## Items listed in a dataset
* * *

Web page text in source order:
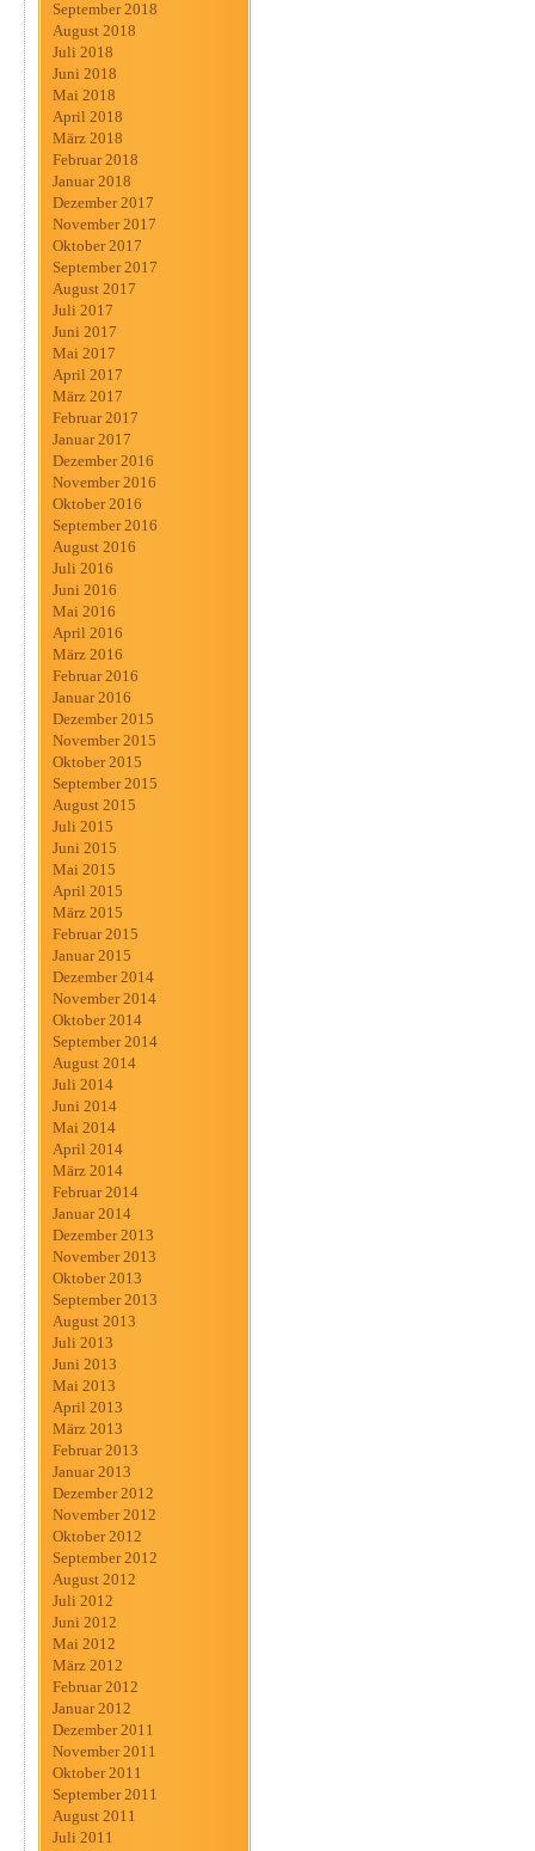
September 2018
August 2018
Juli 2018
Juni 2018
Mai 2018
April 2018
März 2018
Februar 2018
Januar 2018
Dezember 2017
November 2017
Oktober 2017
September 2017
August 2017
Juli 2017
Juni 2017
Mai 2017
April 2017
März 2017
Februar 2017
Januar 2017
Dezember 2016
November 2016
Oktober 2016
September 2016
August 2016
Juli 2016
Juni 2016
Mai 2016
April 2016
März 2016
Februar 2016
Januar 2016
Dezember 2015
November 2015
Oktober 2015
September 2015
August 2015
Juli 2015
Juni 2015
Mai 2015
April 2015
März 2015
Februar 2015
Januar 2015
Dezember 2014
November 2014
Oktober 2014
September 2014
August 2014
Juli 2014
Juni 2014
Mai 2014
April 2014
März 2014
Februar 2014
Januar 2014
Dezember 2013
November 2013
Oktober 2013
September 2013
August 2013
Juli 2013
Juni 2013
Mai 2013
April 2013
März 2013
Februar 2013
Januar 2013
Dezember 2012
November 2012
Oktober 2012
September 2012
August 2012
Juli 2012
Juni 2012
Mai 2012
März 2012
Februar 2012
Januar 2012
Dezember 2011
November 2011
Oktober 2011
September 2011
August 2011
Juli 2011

* * *

## YOUR ASSIGNMENT
Of the lines above, output exactly those from the line bearing "Dezember 2017" through the line bearing "September 2015", inclusive.

## WRITTEN SOLUTION
Dezember 2017
November 2017
Oktober 2017
September 2017
August 2017
Juli 2017
Juni 2017
Mai 2017
April 2017
März 2017
Februar 2017
Januar 2017
Dezember 2016
November 2016
Oktober 2016
September 2016
August 2016
Juli 2016
Juni 2016
Mai 2016
April 2016
März 2016
Februar 2016
Januar 2016
Dezember 2015
November 2015
Oktober 2015
September 2015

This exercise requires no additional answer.